Als der St. Galler Kaufmann Emil Alpiger 1896 nach mehr als 20 Jahren Tätigkeit in Persien nach Zürich zurückkehrte, befand sich unter seinem Gepäck eine Holztruhe voller persischer Kleidungsstücke und Textilien. Über Generationen, so erinnert sich der Urenkel Emil Alpigers, wurde dieser Schatz sorgsam von der Familie verwahrt.
Jetzt, ein Jahrhundert später, stehen die kostbaren Stücke im Zentrum einer Ausstellung. Als Emil Alpiger die Kleider, Stoffe, Wandbehänge und Stickereien auf dem Bazar erwarb, waren sie brandneu. Entsprechend frisch und satt sind ihre Farben.
Die unerwartete Kombination verschiedener Stoffmuster ist inspirierend. All das versetzt uns unmittelbar nach Persien in das ausgehende 19. Jahrhundert. Eine Zeit, die wir sonst nur von schwarz - weissen Fotografien kennen.
Die Kleider und Textilien stehen aber für mehr als nur den Geschmack und die Farbenliebe einer anderen Zeit und Kultur. Sie erzählen von der industriellen Fabrikation in Europa, der Suche nach neuen Absatzmärkten und exotischen Produkten für eine verwöhnte Pariser, Londoner oder Zürcher Bourgeoisie und von der Verdrängung handwerklicher Produktion in Persien einerseits.
Andererseits zeugen sie davon, wie sich iranische Weber und Schneider europäische Moden und fremden Motiven zu eigen machten. Das augenfälligste Beispiel sind hier die Röckchen des Pariser Ballets, die Tütüs, die kurz nach 1873 von den Damen am Hof des Schahs dem eigenen Geschmack gemäss verändert und getragen wurden.
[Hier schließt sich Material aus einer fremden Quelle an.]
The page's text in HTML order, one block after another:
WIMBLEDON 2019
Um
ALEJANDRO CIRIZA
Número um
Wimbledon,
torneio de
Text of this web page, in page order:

Genauso interessant sind die persischen Teppiche. Nachdem die Weltausstellungen in London, Paris und Wien den Publikumsgeschmack seit 1851 ein Stück weit „globalisiert“ hatten, gehörte ein Orientteppich zum letzten Schrei. Schnell waren Firmen wie jene von Philippe Ziegler aus Manchester vor Ort, um diese Nachfrage zu befriedigen. Bald schon wurden die Muster von Emil Alpiger, der für Ziegler und Co. arbeitete, dem europäischen Geschmack angepasst. Die Teppiche wurden grösser, bunter und ihre Dessins wurden „gezähmt“. Im Gegenzug dazu fingen die iranischen Sticker an, ihre Wandbehänge mit europäischen Motiven zu bereichern. Das Ergebnis sind in beiden Fällen Kulturhybride, mondialisierte Mischformen, die zwischen Ost und West oszillieren.
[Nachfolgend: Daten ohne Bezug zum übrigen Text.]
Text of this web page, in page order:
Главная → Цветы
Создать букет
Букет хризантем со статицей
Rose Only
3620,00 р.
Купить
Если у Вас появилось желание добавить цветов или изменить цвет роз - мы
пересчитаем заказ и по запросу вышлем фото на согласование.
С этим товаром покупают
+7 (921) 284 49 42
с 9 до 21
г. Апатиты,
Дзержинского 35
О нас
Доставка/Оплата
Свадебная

Es sind Kunstwerke, die damals den Nerv der Zeit trafen und nun wiederentdeckt werden können, ganz nach dem Motto: chic ist Schock.  Emil Alpiger, dem wir die Sammlung verdanken, war sowohl „Täter“ wie „Bewahrer“. Er führte in seiner Jugend ein abenteuerliches Leben: Vor seinem 28. Geburtstag hatte er die Welt einmal umrundet, hatte zwei Unternehmen gegründet und wieder aufgegeben und danach über 20 Jahre lang in Persien die Import-Export-Geschäfte von Ziegler & Co. mitbestimmt. Er hat sich aber auch für Land, Leute und Kommerz interessiert und Waffen, Keramiken und Textilien gesammelt. Heute, im viel beschworenen Zeitalter der Globalisierung, lehrt uns ein Blick auf jene Epoche viel über unsere eigene Zeit. Sie erzählt vom unreflektierten Profitdenken der westlichen Wirtschaftsmächte, von Verdrängung und Ausbeutung, sie verweist aber auch darauf, welche Kraft in der kreativen Aneignung des Fremden besteht.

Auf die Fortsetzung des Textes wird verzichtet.